I decided to write every morning for an hour for a month. The first week didn’t feel so bad. Yes, I didn’t always know where to start… sometimes, the hour felt very long… 


I start each of my writing with a sip of a coffee… People who know me would tell you that I love coffee… How weird it sounds now… I used to love coffee… I used to love life… Right now, I can just appreciate it: the darkness, the light bitter taste… The black cup with a golden structure…


I have a collection of coffee cups…. Each has a special meaning to me… Each reminds me of someone special in my life…


ree


xxxxxx


Let’s get back to the story line.


“How are you?” I hate that question… I used to answer: Day after day better and better…” That was before… 

I read that in Norway the common answer is: “Up and not crying… “ I really like that…. I cried too much last year… (and I’m still crying)…

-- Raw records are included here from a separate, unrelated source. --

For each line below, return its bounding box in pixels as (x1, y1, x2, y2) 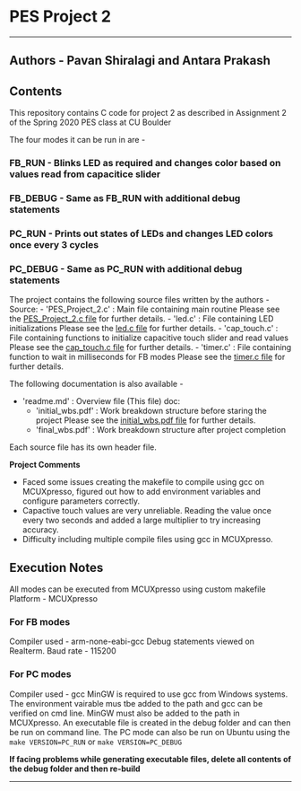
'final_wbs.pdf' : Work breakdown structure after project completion (35, 425, 287, 435)
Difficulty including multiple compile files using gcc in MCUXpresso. (21, 534, 273, 545)
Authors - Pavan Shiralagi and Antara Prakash (9, 53, 271, 68)
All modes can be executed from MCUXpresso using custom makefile (9, 584, 266, 594)
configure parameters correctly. (21, 496, 141, 506)
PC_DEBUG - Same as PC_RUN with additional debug (9, 262, 243, 275)
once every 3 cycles (9, 238, 99, 250)
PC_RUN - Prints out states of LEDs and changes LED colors (9, 227, 274, 240)
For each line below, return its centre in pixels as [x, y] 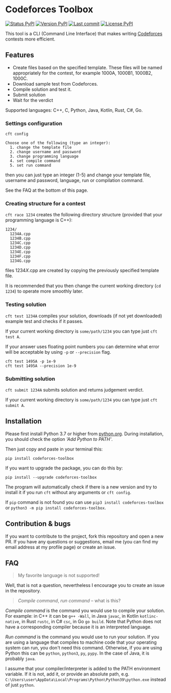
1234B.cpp [20, 239]
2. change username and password [45, 152]
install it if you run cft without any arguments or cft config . [68, 492]
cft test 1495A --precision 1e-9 [41, 366]
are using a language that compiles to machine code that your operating [81, 642]
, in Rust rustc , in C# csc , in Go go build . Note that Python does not [90, 622]
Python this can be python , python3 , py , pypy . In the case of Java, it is [77, 653]
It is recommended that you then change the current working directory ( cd [83, 286]

Here is an idea. How about instead of asking 'how are you?" I use this: “Tell me about your day.” I will listen to you as long as you need…













Are you feeling a bit better? a bit of the weight lifted from from your chest?


Yes? - Great! I’m happy it helped you with your burden a little bit…

No? - Did my question bring you to tears again? I understand that . I feel you. You are doing the best you can… Take your time. Healing takes time. Getting out of the darkness takes time. Getting to the top of the mountain takes time.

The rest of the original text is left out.